TASK TO CARRY OUT:
Go through the records below and tally the lines that include "information". Answer with the number only.

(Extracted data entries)
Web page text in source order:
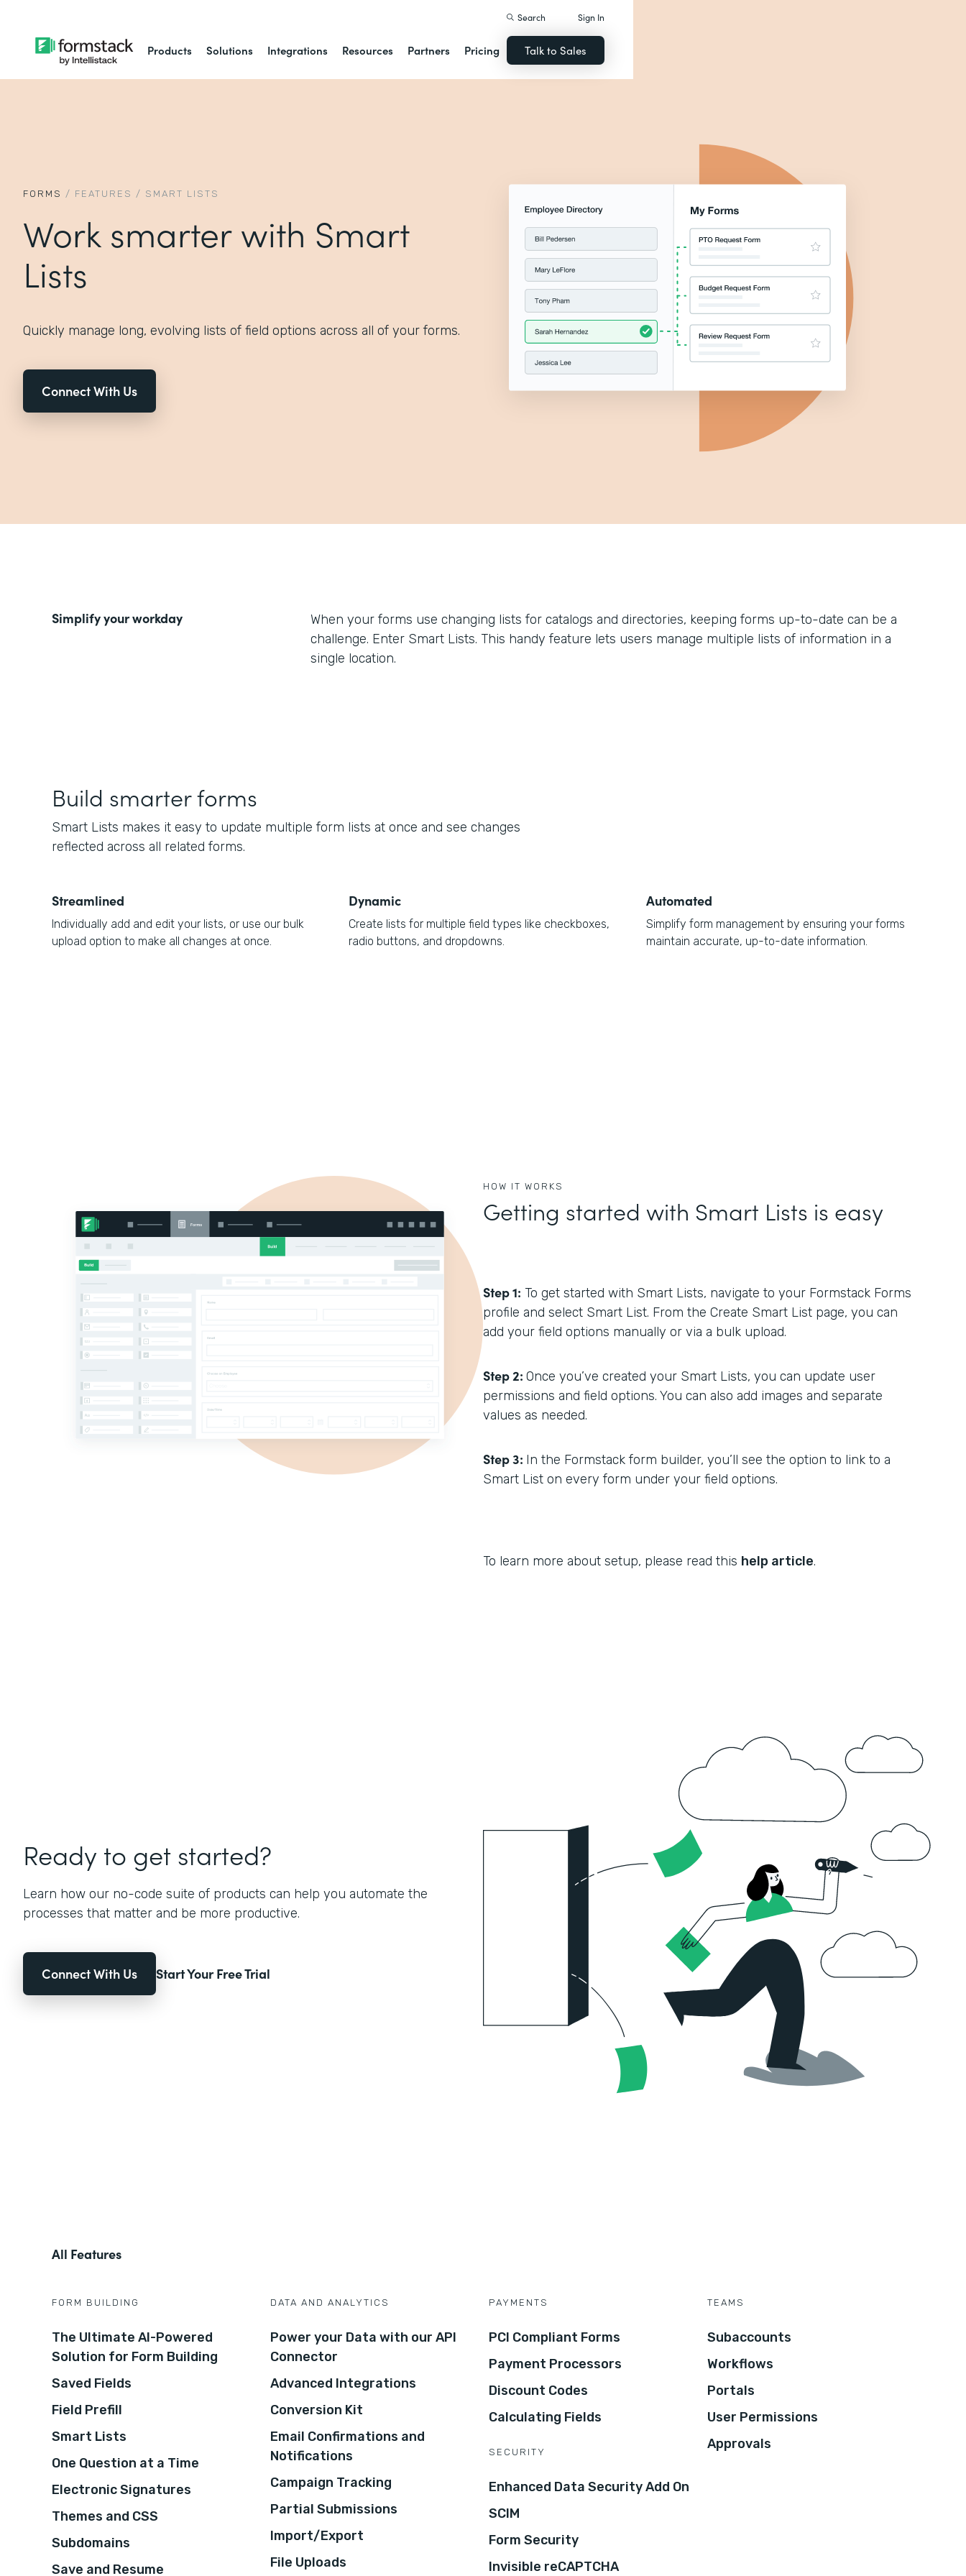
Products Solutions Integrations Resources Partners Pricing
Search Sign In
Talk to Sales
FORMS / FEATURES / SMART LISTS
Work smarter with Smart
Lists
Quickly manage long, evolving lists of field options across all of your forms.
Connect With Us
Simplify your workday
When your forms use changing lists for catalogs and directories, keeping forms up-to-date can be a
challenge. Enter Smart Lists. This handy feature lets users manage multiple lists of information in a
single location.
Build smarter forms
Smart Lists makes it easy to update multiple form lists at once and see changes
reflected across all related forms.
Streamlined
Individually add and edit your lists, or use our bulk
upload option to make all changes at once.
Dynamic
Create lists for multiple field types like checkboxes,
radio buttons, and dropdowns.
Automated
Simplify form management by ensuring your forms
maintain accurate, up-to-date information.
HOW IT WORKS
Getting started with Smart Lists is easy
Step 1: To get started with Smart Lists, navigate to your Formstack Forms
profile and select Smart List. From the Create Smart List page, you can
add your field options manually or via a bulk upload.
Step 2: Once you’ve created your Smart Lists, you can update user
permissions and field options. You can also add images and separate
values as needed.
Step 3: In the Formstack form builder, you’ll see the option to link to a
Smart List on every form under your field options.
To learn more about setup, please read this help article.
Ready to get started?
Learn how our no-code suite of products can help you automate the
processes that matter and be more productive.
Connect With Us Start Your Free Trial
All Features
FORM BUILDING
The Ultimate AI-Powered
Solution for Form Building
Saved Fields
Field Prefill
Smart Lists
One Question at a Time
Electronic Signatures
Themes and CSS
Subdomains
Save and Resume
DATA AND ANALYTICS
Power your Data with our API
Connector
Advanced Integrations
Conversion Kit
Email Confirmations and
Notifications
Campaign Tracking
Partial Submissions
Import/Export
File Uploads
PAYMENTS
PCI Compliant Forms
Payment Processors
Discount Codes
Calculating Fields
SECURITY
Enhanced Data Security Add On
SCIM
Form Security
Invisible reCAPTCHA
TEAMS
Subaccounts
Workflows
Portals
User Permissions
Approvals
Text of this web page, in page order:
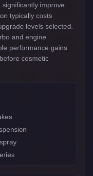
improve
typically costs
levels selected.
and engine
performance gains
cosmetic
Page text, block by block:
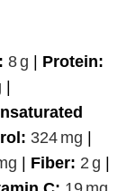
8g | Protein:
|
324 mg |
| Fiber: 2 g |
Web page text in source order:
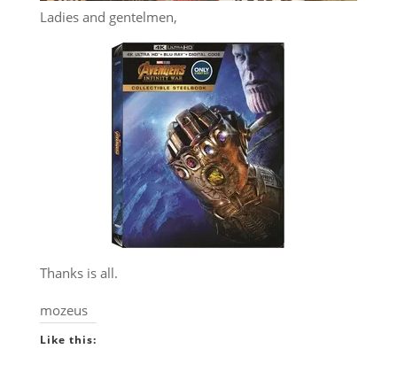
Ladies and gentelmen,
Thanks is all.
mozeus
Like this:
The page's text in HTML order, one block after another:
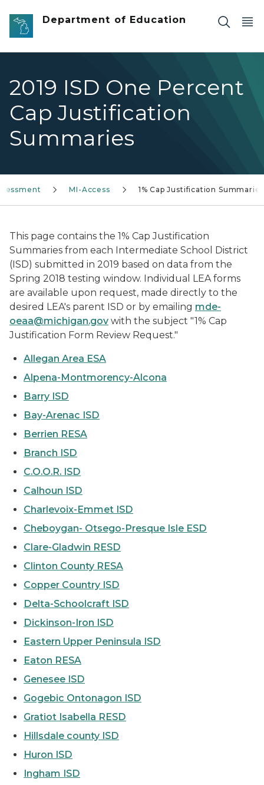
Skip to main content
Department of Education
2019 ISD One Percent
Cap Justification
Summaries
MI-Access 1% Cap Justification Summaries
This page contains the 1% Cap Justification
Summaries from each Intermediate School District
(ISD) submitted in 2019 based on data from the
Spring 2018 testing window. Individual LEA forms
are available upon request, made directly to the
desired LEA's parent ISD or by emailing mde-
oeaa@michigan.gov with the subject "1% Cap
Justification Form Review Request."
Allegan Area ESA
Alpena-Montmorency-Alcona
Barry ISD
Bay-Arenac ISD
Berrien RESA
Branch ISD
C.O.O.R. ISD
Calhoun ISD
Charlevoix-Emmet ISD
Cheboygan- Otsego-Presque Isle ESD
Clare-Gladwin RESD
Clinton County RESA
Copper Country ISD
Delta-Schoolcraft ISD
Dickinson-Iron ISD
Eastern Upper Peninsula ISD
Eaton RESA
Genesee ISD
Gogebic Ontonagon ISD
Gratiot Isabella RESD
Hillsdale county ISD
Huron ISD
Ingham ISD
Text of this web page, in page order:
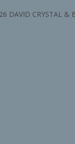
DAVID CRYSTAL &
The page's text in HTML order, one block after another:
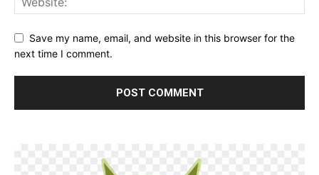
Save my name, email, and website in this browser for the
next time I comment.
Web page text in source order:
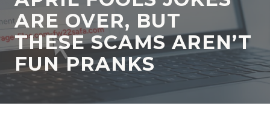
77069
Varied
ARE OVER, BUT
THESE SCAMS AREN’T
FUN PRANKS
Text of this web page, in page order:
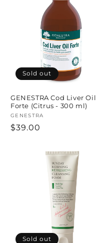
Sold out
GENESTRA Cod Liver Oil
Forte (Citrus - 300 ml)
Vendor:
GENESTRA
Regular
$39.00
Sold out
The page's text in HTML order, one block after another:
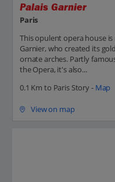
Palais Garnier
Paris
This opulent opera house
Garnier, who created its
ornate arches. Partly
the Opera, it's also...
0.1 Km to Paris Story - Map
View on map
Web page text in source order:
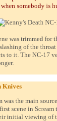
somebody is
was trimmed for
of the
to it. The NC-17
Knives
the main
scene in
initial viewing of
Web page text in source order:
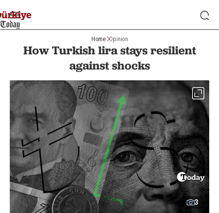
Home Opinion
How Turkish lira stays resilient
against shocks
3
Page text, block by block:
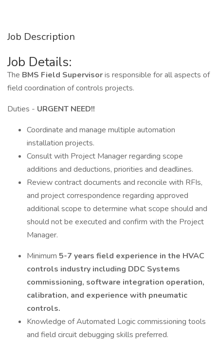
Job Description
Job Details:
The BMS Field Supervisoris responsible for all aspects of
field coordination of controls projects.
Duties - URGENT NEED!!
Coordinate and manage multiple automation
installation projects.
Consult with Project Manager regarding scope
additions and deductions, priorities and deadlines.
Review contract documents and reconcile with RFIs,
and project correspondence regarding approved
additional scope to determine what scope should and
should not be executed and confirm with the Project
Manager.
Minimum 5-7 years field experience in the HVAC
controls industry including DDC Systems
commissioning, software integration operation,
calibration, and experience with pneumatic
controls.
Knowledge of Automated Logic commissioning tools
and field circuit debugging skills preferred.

TASK RESULT:
2